Share your dilemmas and get honest opinions from other Mumsnetters.

AIBU to think DH overreacted to a bedtime joke?

217 replies

Reallyneedadvicesosad · Yesterday 22:10

DH was out this evening at a meeting. I let the children stay up late - 15 mins past their bedtime watching a film. Let’s face it, we’re so close to the end of term, they are early secondary school and are very good kids tbh so it didn’t feel like a biggie (to me).

When DH arrived home, I thought it would be funny for them to comically scamper upstairs (in full view), then come down again pretending he had woken them up (with OTT yawning). It was very clearly lighthearted. It was entirely my idea.

DH did not find it funny AT ALL and berated the children. I held my hands up (literally, immediately) and said I was sorry, it was all my idea: I had encouraged them and thought it would make him laugh …but he was still exceptionally pissed off and continued to tell them off. Both children went to bed pretty upset.

Wtaf? Hand on heart, I kept saying it was my fault and he mustn’t blame the kids. He is enraged with all of us. I am so confused.

OP posts:
Saltysweetspicy · Today 10:08

YANBU.

I feel bad that he made the kids upset just from a joke. Poor kids :( Does he do this sort of thing often?

Anarchy99 · Today 10:10

I wonder if this was one of those times when someone is tired, hot and sweaty and just wants to chill out but instead is expected to go through this rigmarole, or even it could be something which happens frequently and he’s had enough?
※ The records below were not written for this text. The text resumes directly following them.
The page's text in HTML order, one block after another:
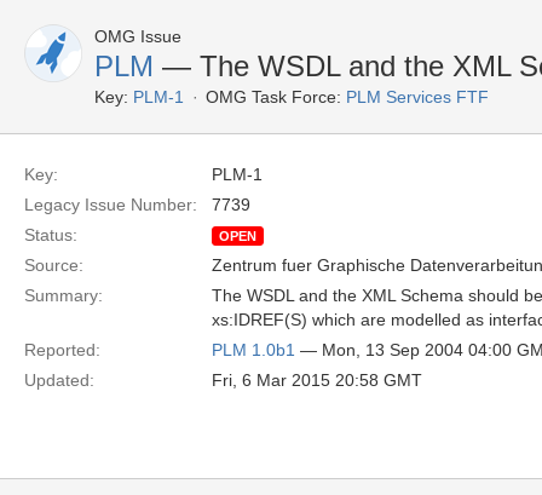
OMG Issue
PLM — The WSDL and the XML
Key: PLM-1 OMG Task Force: PLM Services FTF
Key:
PLM-1
Legacy Issue Number:
7739
Status:
OPEN
Source:
Zentrum fuer Graphische
Summary:
The WSDL and the XML Schema should
xs:IDREF(S) which are modelled as
Reported:
PLM 1.0b1 — Mon, 13 Sep 2004 04:00
Updated:
Fri, 6 Mar 2015 20:58 GMT
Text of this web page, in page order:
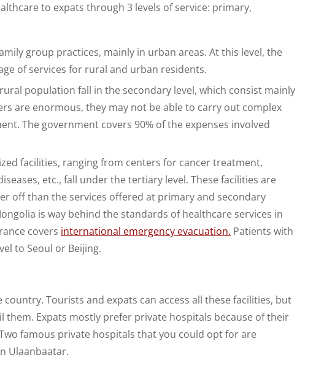
to expats through 3 levels of service: primary,
group practices, mainly in urban areas. At this level, the
of services for rural and urban residents.
population fall in the secondary level, which consist mainly
are enormous, they may not be able to carry out complex
The government covers 90% of the expenses involved
facilities, ranging from centers for cancer treatment,
etc., fall under the tertiary level. These facilities are
off than the services offered at primary and secondary
is way behind the standards of healthcare services in
covers international emergency evacuation. Patients with
to Seoul or Beijing.
Tourists and expats can access all these facilities, but
them. Expats mostly prefer private hospitals because of their
famous private hospitals that you could opt for are
Ulaanbaatar.
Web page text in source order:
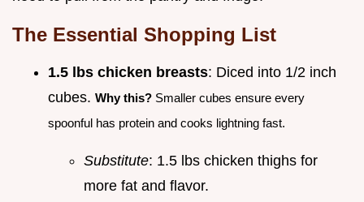
The Essential Shopping List
1.5 lbs chicken breasts: Diced into 1/2 inch
cubes. Why this? Smaller cubes ensure every
spoonful has protein and cooks lightning fast.
Substitute: 1.5 lbs chicken thighs for
more fat and flavor.
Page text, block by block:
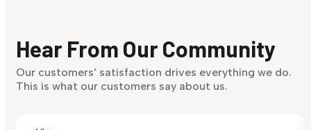
Discover Now
Hear From Our Community
Our customers’ satisfaction drives everything we do.
This is what our customers say about us.
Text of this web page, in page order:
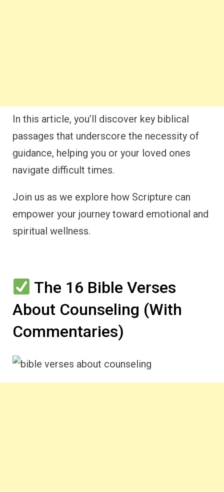
In this article, you’ll discover key biblical
passages that underscore the necessity of
guidance, helping you or your loved ones
navigate difficult times.
Join us as we explore how Scripture can
empower your journey toward emotional and
spiritual wellness.
The 16 Bible Verses
About Counseling (With
Commentaries)
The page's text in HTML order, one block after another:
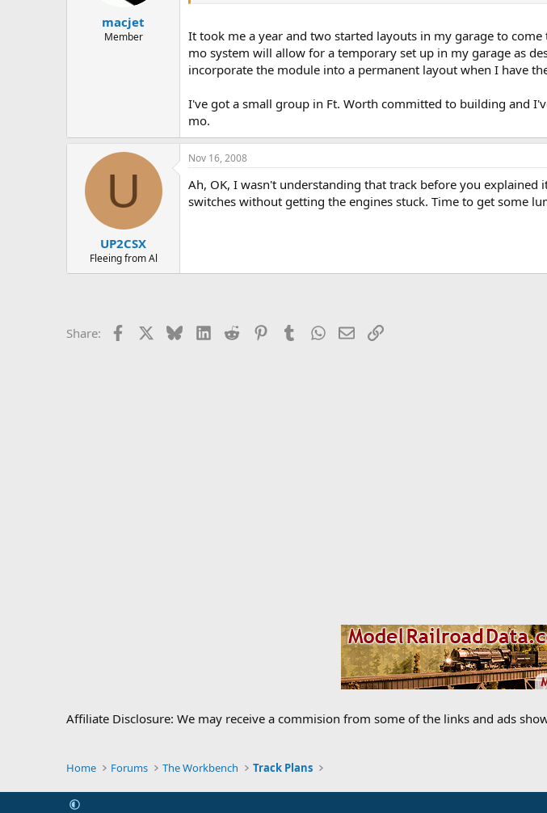
macjet
Member
It took me a year and two started layouts in my garage to
mo system will allow for a temporary set up in my garage as
incorporate the module into a permanent layout when I have
I've got a small group in Ft. Worth committed to building and
mo.
U
UP2CSX
Fleeing from Al
Nov 16, 2008
Ah, OK, I wasn't understanding that track before you
switches without getting the engines stuck. Time to get some
Share: Facebook BlueskyLinkedIn
Reddit PinterestTumblrWhatsApp
EmailLink
Affiliate Disclosure: We may receive a commision from some of the links and ads
Home Forums The Workbench Track Plans
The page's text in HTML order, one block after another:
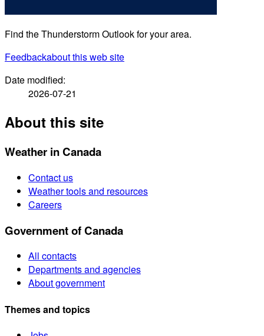
Find the Thunderstorm Outlook for your area.
Feedbackabout this web site
Date modified:
2026-07-21
About this site
Weather in Canada
Contact us
Weather tools and resources
Careers
Government of Canada
All contacts
Departments and agencies
About government
Themes and topics
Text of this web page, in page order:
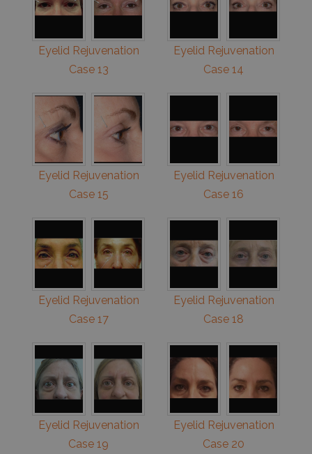
Eyelid Rejuvenation
Case 13
Eyelid Rejuvenation
Case 14
Eyelid Rejuvenation
Case 15
Eyelid Rejuvenation
Case 16
Eyelid Rejuvenation
Case 17
Eyelid Rejuvenation
Case 18
Eyelid Rejuvenation
Case 19
Eyelid Rejuvenation
Case 20
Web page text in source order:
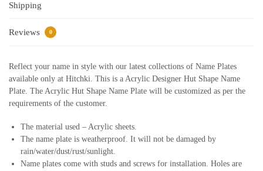
Shipping
Reviews 0
Reflect your name in style with our latest collections of Name Plates
available only at Hitchki. This is a Acrylic Designer Hut Shape Name
Plate. The Acrylic Hut Shape Name Plate will be customized as per the
requirements of the customer.
The material used – Acrylic sheets.
The name plate is weatherproof. It will not be damaged by
rain/water/dust/rust/sunlight.
Name plates come with studs and screws for installation. Holes are
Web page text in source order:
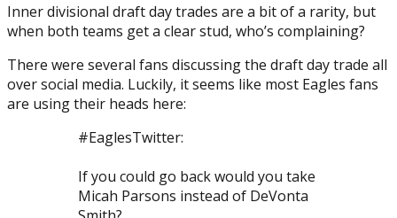
Inner divisional draft day trades are a bit of a rarity, but
when both teams get a clear stud, who’s complaining?
There were several fans discussing the draft day trade all
over social media. Luckily, it seems like most Eagles fans
are using their heads here:
#EaglesTwitter:
If you could go back would you take
Micah Parsons instead of DeVonta
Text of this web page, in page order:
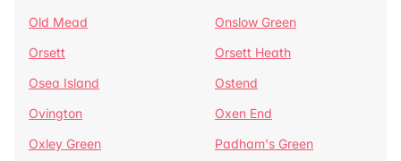
Old Mead
Onslow Green
Orsett
Orsett Heath
Osea Island
Ostend
Ovington
Oxen End
Oxley Green
Padham's Green
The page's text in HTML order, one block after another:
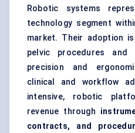
Robotic systems
technology segment
market. Their adoption
pelvic procedures and
precision and
clinical and workflow
intensive, robotic
revenue through
contracts, and

DeedlessIndeed · Today 10:13

I do goofy things with my daughter that if I had to explain on the internet, people would not get. But in the moment we both laugh and it is fun (to us), so I don't think it is relevant how funny the situation actually was to us externally.

If DH is in a bad mood, he could have forced some civility for the kids whilst saying, okay that's enough, it is really time for bed - Goodnight.

I don't think berating the kids after the other parent said that she had permitted/encouraged it is on at all.

Sometimes as parents you have to put your own feelings second. I don't mean laugh when you don't want to, but be civil FGS.

MissyMooPoo2 · Today 10:16

SandyHappy · Yesterday 23:19

It was just lighthearted messing about people!! our 5 year old daughter hides sometimes when one of us comes in from being out and we then pretend that we took her with us "where is she??" "didn't you take her with you?" "oh my god, I'll have to go back and find her!!" etc. then she jumps out to "surprise" us.. it's a similar riff.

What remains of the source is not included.